Nudity, a love child and a fractured arm...
• Fun at the Comedy In The Dark show at the Edinburgh Fringe last night, as one audience member took all his clothes off during a blackout. He sat there while the lights came back up again, then re-clothed himself during the next blackout.
• Is this the best response to the ‘What’s your name?’ question ever asked from a comedy stage? Ahih Shah uncovered a punter in his Fringe show last weekend who was genuinely called Robin Rainbow.
• How times have changed. In his Fringe reminiscence show, Rodney Bewes recalls the days when he was the toast of the BBC, being lavishly wined and dined at the Corporation’s expense as the Likely Lads drew audiences of up to 27 million viewers. But last weekend he was a guest on Al Murray’s Radio 2 show… and the Corporation wouldn’t even cover the price of a taxi home across Edinburgh.
• You'll recall that last year, Darren Walsh won the joke of the Fringe title with: 'I just deleted all the German names off my phone. It's Hans free.' Well, this week he's had to use a hands-free mike, after fracturing his arm when he fell off his bike...
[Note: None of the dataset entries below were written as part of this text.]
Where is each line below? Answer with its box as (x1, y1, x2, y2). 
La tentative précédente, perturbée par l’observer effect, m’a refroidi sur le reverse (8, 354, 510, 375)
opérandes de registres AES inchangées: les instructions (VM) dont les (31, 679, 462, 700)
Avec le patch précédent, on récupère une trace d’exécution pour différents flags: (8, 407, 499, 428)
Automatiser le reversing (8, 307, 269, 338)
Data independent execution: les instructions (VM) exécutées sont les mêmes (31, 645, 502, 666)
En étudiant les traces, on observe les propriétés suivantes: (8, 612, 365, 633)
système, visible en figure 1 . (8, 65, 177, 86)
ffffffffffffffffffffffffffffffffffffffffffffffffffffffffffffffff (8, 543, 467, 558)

• Before the Fringe we listed 10 comedians who were the progeny of other performers. But it seems we missed one: the illegitimate son of Country and Western singer – and 1984 Perrier award nominee – Hank Wangford has a show about discovering the family link at the ripe old age of 27. Joe Davies says: 'I was following in my fathers footsteps before I even met the guy!'. His show, Who's The Daddy is on at the Dragonfly at 5pm.
• Has the Edinburgh PR machine got out of control? We know of one young comic who has employed a publicist for their first show, lasting just half an hour. And when we went along to review, they said didn’t want critics in. Money well spent there, then.
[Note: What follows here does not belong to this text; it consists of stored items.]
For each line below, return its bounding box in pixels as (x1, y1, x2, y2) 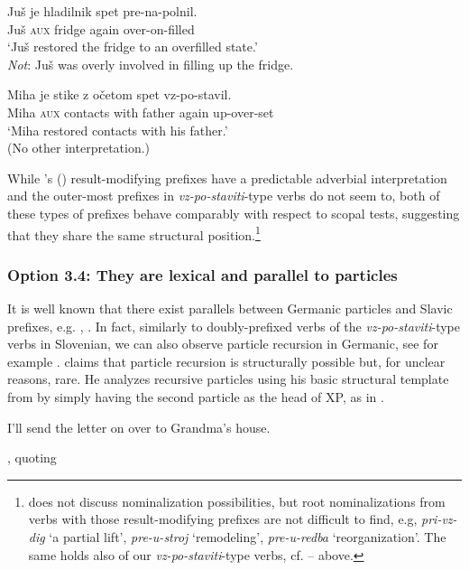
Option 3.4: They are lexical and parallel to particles (7, 263, 398, 285)
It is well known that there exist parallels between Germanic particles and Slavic (7, 299, 453, 317)
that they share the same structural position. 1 (7, 222, 261, 244)
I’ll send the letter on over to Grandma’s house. (7, 417, 271, 436)
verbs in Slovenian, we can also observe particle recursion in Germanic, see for (7, 334, 438, 353)
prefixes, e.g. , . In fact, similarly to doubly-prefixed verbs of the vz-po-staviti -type (7, 316, 460, 335)
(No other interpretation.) (7, 138, 151, 157)
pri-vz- (421, 509, 457, 528)

• You’ve got to advertise where you can. Patrick Monahan has set up a profile on Tinder during his Fringe run saying: ‘Hello my name is Patrick and I’m performing at the Edinburgh Festival this month. I was born in Iran to an Iranian mum and an Irish father! My mum has always wanted me to have a British passport – if you can help then get in touch! Or just come along to my show and say hello. No hook ups. Thank you’.
• But type 'Sean McLoughlin, Edinburgh' into Google and you get this: A story about the comic’s namesake jailed earlier this year for threatening a woman with an axe because the shop she worked in did not stock Buckfast.
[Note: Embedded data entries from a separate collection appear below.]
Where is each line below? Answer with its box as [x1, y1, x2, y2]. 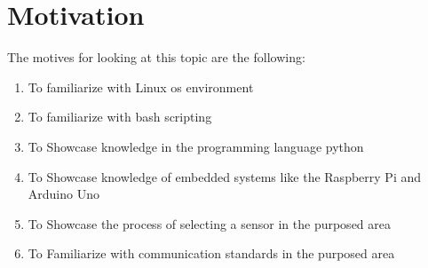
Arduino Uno [28, 185, 99, 203]
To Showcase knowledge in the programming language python [28, 137, 364, 155]
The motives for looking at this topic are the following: [7, 48, 305, 67]
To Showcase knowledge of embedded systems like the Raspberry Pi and [28, 167, 421, 185]
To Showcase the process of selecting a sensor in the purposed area [28, 214, 391, 233]
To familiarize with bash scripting [28, 107, 212, 126]
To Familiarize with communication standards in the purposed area [28, 244, 395, 263]
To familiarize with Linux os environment [28, 77, 254, 96]

• And away from the Fringe for a second, Indian comedian Aditi Mittal, who plays the Soho Theatre from tomorrow is is 477th in line for the Mittal Steel fortune, which is worth around £7billion and change.
Tweets of the week
When there's a full moon, warehouses turn into houses.
— T'Other Simon (@TOther_Simon) August 12, 2016
It's called denial, maybe you've heard of it and then pretended you didn't?
— Nathan Usher (@thenatewolf) August 7, 2016
If you hold a tin of Alphabetti Spaghetti to your ear you can hear the C.